**TASK DATA:**

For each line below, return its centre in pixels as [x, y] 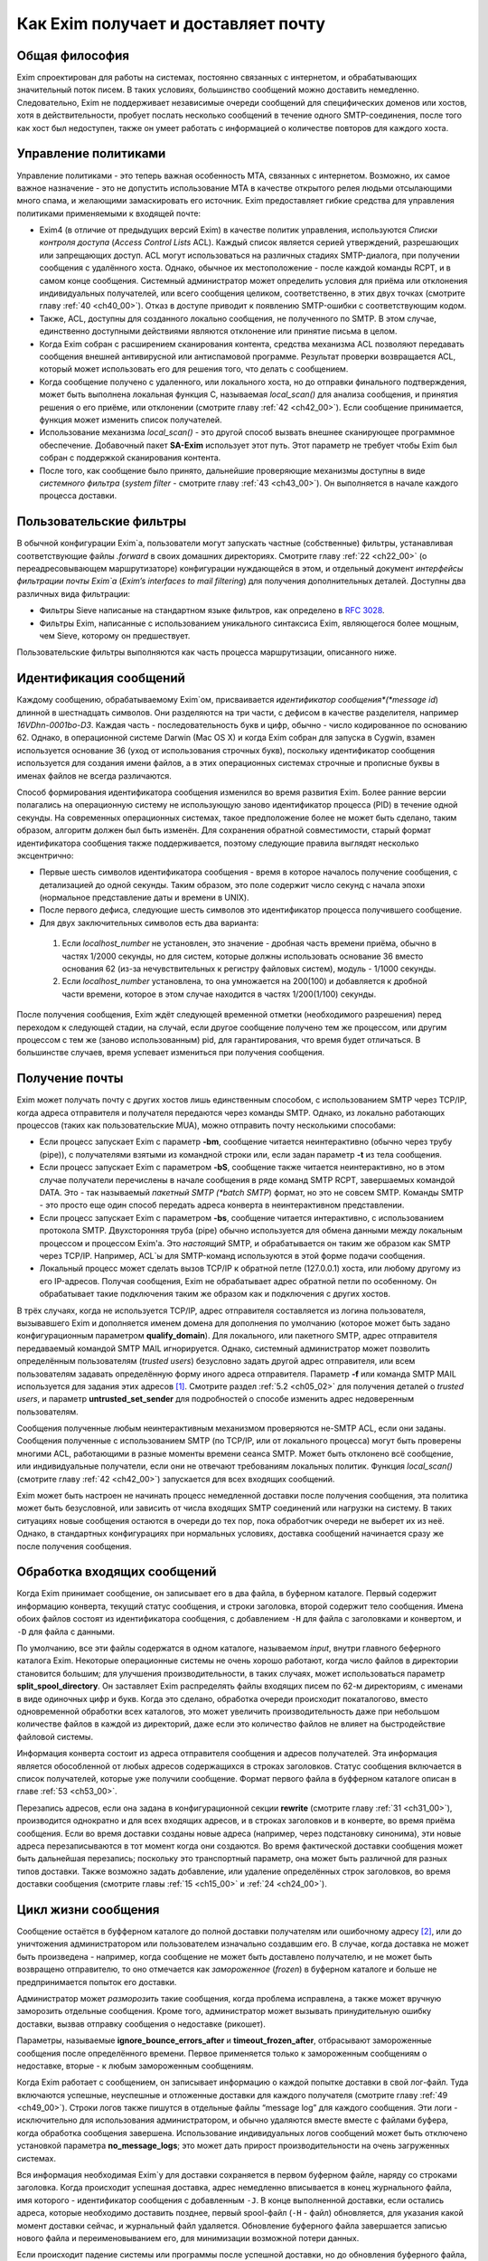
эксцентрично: [45, 856]
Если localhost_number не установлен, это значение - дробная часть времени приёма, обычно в [249, 943]
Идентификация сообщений [101, 678]
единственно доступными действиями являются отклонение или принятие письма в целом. [218, 331]
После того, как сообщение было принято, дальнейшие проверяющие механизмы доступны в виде [232, 470]
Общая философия [73, 56]
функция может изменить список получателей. [131, 420]
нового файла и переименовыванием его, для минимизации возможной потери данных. [188, 2237]
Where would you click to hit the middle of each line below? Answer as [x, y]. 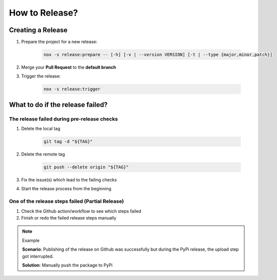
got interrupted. [38, 256]
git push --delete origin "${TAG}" [86, 167]
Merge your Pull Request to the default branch [69, 67]
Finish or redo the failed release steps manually [69, 218]
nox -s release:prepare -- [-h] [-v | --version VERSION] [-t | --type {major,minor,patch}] [158, 55]
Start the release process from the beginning [66, 189]
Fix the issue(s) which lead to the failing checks [69, 180]
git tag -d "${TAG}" [68, 142]
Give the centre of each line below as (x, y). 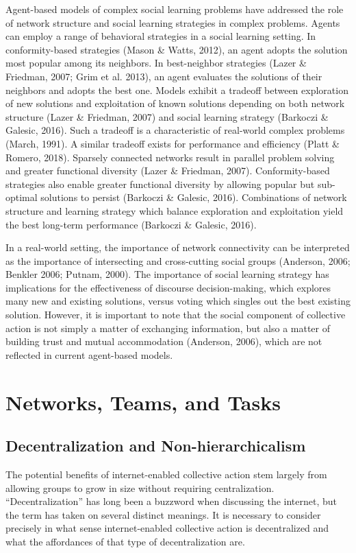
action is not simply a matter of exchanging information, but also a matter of (168, 328)
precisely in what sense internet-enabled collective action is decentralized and (167, 528)
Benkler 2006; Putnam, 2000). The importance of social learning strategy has (167, 274)
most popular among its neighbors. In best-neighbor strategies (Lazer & (156, 63)
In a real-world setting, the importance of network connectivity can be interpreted (178, 247)
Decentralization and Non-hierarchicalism (156, 446)
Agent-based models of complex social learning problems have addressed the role (175, 9)
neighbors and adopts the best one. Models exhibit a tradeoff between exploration (177, 90)

**WHAT THIS TASK INVOLVES:** Among the lines of the listing above, count those that include "learning" and give only the total.

**RESULT:** 2